Le test final a abordé le danger des connaissances obsolètes. Dans un monde changeant, une règle qui était vraie hier pourrait être fausse aujourd'hui. Si un robot continue d'utiliser une ancienne règle après qu'un changement est survenu, il peut commettre des erreurs dangereuses. Les chercheurs ont introduit des changements soudains et non annoncés dans la simulation, tels qu'un dérive de capteur ou un chemin obstrué. Ils ont comparé leur système à un système qui vérifie les changements selon un calendrier fixe, comme une horloge. Le nouveau système attendait un signal indiquant que quelque chose n'allait pas — une divergence entre ce qu'il attendait et ce qu'il voyait réellement.

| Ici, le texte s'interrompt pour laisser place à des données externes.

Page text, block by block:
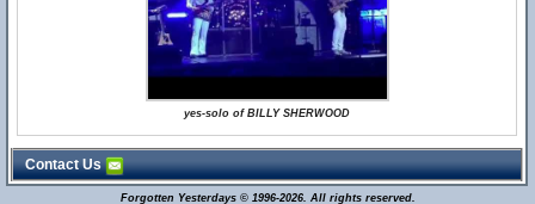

Lorsque ce signal apparaissait, il s'arrêtait immédiatement, enquêtait et mettait à jour ses connaissances. Cette approche était bien plus efficace. Elle a réduit le nombre de vérifications inutiles de près de moitié par rapport au système basé sur l'horloge, tout en diminuant drastiquement le taux d'erreurs dangereuses. Le robot a commis moins d'erreurs et a utilisé moins d'énergie pour rester en sécurité.
L'étude démontre que pour qu'un robot puisse opérer de manière indépendante dans un monde dynamique, il doit être capable de faire évoluer ses propres capacités. Il ne suffit pas d'ajouter de nouveaux faits à une base de données. Le robot doit être capable d'inventer de nouvelles manières de raisonner, de changer ses stratégies d'apprentissage lorsque les conditions changent, et de mettre à jour ses méthodes lorsque le monde change sous ses pieds. Les expériences montrent que cette approche fonctionne, permettant au robot de gérer des conflits inédits, de s'adapter à différents environnements de données et de rester en sécurité lorsque le monde change de manière inattendue. Les conclusions suggèrent que l'avenir des robots autonomes ne réside pas dans la construction de machines qui savent tout au départ, mais dans la construction de machines capables de s'enseigner à elles-mêmes comment penser, apprendre et agir au fur et à mesure.